I haven't done any benchmarks on this, but I strongly suspect that $_SESSION[] will always be a little slower than normal variables for writes, because it's backed by the filesystem or database. Even if all $_SESSION[] storage is cached, there will still be more CPU and memory activity involved in using it than in using variables that are only held locally. For reads, there will still likely be a small difference, but it'll be negligible compared to other factors.

So the comment above is right on the money. You have other areas of optimization that are more important than this one.

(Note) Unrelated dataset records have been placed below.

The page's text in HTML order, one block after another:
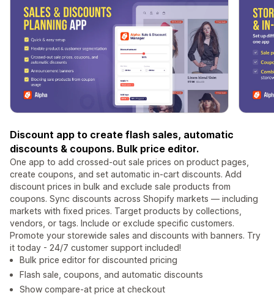
Discount app to create flash sales, automatic
discounts & coupons. Bulk price editor.
One app to add crossed-out sale prices on product pages,
create coupons, and set automatic in-cart discounts. Add
discount prices in bulk and exclude sale products from
coupons. Sync discounts across Shopify markets — including
markets with fixed prices. Target products by collections,
vendors, or tags. Include or exclude specific customers.
Promote your storewide sales and discounts with banners. Try
it today - 24/7 customer support included!
Bulk price editor for discounted pricing
Flash sale, coupons, and automatic discounts
Show compare-at price at checkout

If you're looking to improve performance, consider duplicating some of your input validation in JavaScript. (Don't REPLACE server-side validation, as JS is not universal; just consider ways to avoid requiring it if possible.)

2 Comments

@Graham Not sure you're right about the filesystem factor. The file writing only happens once when the variable is serialized at the end of script execution. While using sessions does add overhead to the script execution, it doesn't impact variable access performance.
I wasn't aware that $_SESSION was only serialized and written when the script finishes. For the sake of argument, I suppose the OP's question "is it faster from then on" could be considered specifically within the context of the script or holistically with the server. If in general you're making changes to $_SESSION variables needlessly, you are generating more filesystem writes than you need, which slows down the whole server. But of course, this is spurious; I agree that the impact would be negligible.
1

There is a marginal difference in performance. When I say marginal, I mean really, really small. The fact that it's the $_SESSION array doesn't have any bearing performance. It's the associative array lookup that takes slightly longer than accessing a variable.